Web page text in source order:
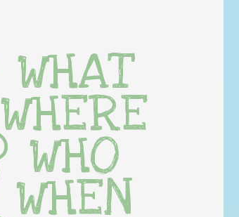
WHAT
WHERE
WHO
WHEN
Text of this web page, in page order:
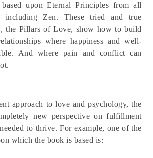
upon Eternal Principles from all
including Zen. These tried and true
the Pillars of Love, show how to build
where happiness and well-
And where pain and conflict can
approach to love and psychology, the
new perspective on fulfillment
to thrive. For example, one of the
which the book is based is:

- _What is expected_:
Send back the data above word for word, with the pictures left out.

- _Exercise answer_:
Web page text in source order:
WHAT
WHERE
WHO
WHEN
Text of this web page, in page order:
upon Eternal Principles from all
including Zen. These tried and true
the Pillars of Love, show how to build
where happiness and well-
And where pain and conflict can
approach to love and psychology, the
new perspective on fulfillment
to thrive. For example, one of the
which the book is based is:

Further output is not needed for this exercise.